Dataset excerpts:
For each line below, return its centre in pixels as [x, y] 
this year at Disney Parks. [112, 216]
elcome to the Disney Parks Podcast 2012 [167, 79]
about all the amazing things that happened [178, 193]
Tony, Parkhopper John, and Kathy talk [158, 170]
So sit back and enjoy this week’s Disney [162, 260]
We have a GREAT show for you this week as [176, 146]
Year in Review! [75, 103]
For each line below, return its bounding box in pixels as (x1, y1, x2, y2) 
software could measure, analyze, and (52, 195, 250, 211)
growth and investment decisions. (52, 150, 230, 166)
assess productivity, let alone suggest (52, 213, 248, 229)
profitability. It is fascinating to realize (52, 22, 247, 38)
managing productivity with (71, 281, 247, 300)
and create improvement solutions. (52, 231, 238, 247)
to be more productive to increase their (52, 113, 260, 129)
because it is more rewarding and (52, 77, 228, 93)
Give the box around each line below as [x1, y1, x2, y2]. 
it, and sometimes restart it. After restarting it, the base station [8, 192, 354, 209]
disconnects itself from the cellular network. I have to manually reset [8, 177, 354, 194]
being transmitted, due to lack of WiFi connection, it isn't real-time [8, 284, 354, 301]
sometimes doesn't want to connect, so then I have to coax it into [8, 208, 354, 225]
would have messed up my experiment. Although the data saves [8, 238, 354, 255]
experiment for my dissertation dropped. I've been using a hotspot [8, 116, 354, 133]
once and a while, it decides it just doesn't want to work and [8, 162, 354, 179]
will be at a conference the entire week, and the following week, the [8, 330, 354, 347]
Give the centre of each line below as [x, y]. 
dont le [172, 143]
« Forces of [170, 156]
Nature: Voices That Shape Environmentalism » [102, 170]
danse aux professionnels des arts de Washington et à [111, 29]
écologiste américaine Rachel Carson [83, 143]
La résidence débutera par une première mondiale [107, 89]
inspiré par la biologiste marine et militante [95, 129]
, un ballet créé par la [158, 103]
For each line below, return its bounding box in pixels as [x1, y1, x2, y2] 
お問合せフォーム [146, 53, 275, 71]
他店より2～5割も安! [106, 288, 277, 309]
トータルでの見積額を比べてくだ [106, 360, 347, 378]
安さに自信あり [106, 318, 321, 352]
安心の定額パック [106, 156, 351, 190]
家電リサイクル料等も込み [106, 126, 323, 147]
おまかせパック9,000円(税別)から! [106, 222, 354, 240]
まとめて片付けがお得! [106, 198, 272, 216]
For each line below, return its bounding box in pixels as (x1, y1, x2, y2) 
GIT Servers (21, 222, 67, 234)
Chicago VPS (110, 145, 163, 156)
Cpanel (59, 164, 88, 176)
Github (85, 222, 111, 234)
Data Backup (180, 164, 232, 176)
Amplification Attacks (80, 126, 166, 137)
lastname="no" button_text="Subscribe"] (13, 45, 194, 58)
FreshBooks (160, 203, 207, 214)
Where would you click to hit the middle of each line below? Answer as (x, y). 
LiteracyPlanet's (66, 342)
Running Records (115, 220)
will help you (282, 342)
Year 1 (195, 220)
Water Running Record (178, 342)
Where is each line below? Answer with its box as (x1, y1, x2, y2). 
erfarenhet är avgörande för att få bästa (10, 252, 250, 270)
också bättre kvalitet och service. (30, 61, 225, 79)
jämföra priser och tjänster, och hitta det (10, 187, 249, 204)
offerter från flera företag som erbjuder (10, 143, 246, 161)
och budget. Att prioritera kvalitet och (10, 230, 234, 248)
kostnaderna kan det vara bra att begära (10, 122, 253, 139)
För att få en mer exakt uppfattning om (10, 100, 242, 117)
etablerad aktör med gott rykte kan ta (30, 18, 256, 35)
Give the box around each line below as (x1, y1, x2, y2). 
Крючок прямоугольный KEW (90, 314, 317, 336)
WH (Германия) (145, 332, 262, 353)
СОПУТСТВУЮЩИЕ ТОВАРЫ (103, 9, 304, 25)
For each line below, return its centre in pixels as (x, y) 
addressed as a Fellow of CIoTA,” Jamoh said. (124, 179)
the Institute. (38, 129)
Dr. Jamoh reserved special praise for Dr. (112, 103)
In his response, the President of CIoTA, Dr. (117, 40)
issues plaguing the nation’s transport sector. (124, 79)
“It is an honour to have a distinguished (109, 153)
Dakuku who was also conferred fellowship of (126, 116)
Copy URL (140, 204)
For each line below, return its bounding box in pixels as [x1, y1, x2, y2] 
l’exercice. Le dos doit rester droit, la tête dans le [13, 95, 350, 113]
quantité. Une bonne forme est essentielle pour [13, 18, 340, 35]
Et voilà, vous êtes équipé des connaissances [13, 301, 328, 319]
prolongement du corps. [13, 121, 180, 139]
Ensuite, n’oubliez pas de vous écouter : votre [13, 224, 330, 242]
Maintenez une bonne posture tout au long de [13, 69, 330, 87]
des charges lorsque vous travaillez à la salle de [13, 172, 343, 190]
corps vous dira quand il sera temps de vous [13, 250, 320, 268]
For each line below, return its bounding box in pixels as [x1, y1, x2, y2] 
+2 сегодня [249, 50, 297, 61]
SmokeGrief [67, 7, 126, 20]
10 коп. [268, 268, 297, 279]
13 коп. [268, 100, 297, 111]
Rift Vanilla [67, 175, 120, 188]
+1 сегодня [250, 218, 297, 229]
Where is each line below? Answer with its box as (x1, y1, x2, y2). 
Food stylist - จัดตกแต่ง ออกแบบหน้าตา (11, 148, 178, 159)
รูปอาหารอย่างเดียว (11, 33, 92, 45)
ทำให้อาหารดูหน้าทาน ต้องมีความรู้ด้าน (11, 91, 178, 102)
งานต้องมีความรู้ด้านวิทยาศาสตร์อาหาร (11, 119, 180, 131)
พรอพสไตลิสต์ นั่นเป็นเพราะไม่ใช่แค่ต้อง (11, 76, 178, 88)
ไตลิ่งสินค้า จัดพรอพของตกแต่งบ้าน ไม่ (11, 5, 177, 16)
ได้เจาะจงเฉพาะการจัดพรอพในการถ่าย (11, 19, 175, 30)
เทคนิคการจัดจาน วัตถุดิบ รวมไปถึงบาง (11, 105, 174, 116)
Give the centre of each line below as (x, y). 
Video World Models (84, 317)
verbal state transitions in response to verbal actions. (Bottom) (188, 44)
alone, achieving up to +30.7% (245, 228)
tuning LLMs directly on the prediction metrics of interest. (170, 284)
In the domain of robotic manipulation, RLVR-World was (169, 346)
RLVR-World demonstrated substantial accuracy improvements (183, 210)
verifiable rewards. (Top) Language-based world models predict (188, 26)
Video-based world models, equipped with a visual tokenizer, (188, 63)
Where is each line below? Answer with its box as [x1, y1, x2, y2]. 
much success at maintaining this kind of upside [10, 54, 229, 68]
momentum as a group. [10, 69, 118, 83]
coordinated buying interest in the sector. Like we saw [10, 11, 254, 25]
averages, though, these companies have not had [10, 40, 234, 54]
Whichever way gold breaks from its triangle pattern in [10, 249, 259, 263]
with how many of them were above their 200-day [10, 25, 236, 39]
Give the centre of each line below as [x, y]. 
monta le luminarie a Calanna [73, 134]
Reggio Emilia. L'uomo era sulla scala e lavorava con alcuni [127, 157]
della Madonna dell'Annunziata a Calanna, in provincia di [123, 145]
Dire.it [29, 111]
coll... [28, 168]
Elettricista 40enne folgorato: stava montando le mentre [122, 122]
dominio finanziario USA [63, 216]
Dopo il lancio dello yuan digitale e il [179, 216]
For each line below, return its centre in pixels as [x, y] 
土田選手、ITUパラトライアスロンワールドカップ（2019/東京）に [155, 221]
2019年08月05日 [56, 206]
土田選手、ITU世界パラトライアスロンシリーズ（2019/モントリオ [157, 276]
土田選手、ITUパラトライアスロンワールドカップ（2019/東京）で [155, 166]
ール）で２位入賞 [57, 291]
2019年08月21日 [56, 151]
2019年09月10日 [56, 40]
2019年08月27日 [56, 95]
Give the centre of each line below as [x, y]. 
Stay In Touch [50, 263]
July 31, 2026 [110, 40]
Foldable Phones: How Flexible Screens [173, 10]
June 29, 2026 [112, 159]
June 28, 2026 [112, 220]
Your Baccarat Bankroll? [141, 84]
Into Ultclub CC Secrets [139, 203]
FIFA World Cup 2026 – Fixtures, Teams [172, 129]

To do » Scan the data above, find each line with "土田選手", and copy it.

Result of this task »
土田選手、ITUパラトライアスロンワールドカップ（2019/東京）に [155, 221]
土田選手、ITU世界パラトライアスロンシリーズ（2019/モントリオ [157, 276]
土田選手、ITUパラトライアスロンワールドカップ（2019/東京）で [155, 166]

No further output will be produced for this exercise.